ICL lines up customers for acid

North Lawrence plant completes $4M in upgrades

Patricia Canada, ICL Performance Products corporate human resources manager from St. Louis, visits with John Conard, engineering manager of the ICL plant in North Lawrence. Company employees and executives met Wednesday at the plant to celebrate a million upgrade.

Texas Instruments, Honeywell, International Rectifier and other heavyweights in the manufacturing of semiconductors and other intricate electronics are relying on folks at ICL Performance Products for an essential cleaning and etching component used in their operations.

And now ICL’s plant at the edge of North Lawrence can deliver, without any outside assistance.

Company employees, engineers, managers and corporate officers gathered Wednesday at the plant, 440 N. Ninth St., to celebrate a more than $4 million upgrade at the plant: construction of a high-purity facility to produce and package phosphoric acid.

The acid is used in the manufacturing of integrated circuits, computer chips, flat-panel monitors and other electronics necessities.

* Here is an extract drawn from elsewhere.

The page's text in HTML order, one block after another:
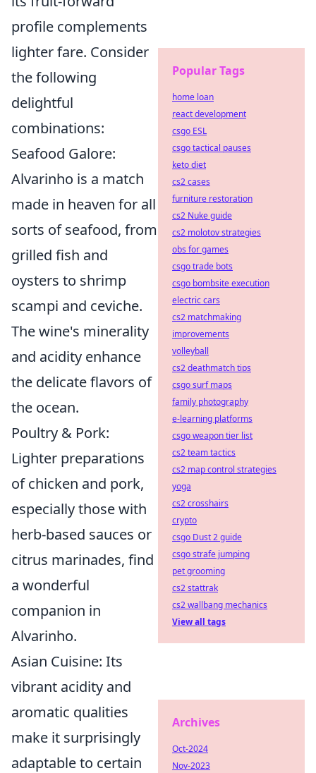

Samsung is about to be added to the company’s customer list, now that the ICL plant has joined a select list of producers capable of both making the ultra-pure acid and packaging it for delivery.

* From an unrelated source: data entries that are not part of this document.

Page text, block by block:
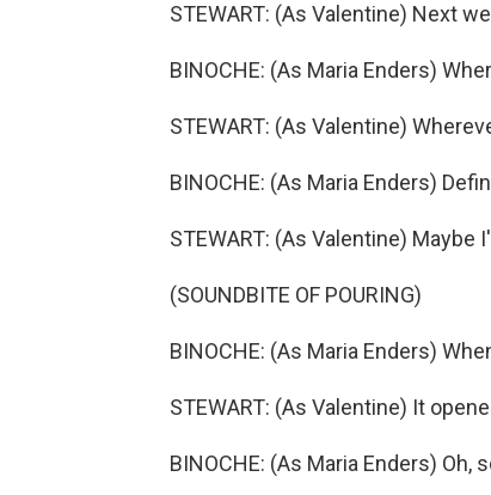
STEWART: (As Valentine) Next
BINOCHE: (As Maria Enders)
STEWART: (As Valentine)
BINOCHE: (As Maria Enders)
STEWART: (As Valentine)
(SOUNDBITE OF POURING)
BINOCHE: (As Maria Enders)
STEWART: (As Valentine) It
BINOCHE: (As Maria Enders) Oh,

The significance of the investment – the largest single capital cost for Israel-based ICL since the company acquired the plant with the purchase of Astaris in 2005 – was not lost on Terry Zerr, ICL’s vice president for operations and technology.

“This is really the culmination of about 12 years of work,” said Zerr, a Kansas University engineering graduate who worked at the plant from 1986 to 1990. “It allows us to compete not only in the United States, but really worldwide.”

And it’s no small market. Manufacturers spend about $60 million a year for such ultra-pure phosphoric acid, said Angie Schewe, ICL business director for industrial phosphates.

While Schewe declined to disclose ICL’s market share, she did acknowledge that the segment offered opportunities for future growth – something that’s good for the long-term future of the plant, which has about 165 employees.

“It’s going to provide job security,” she said. “We’re moving up the value chain with this investment.”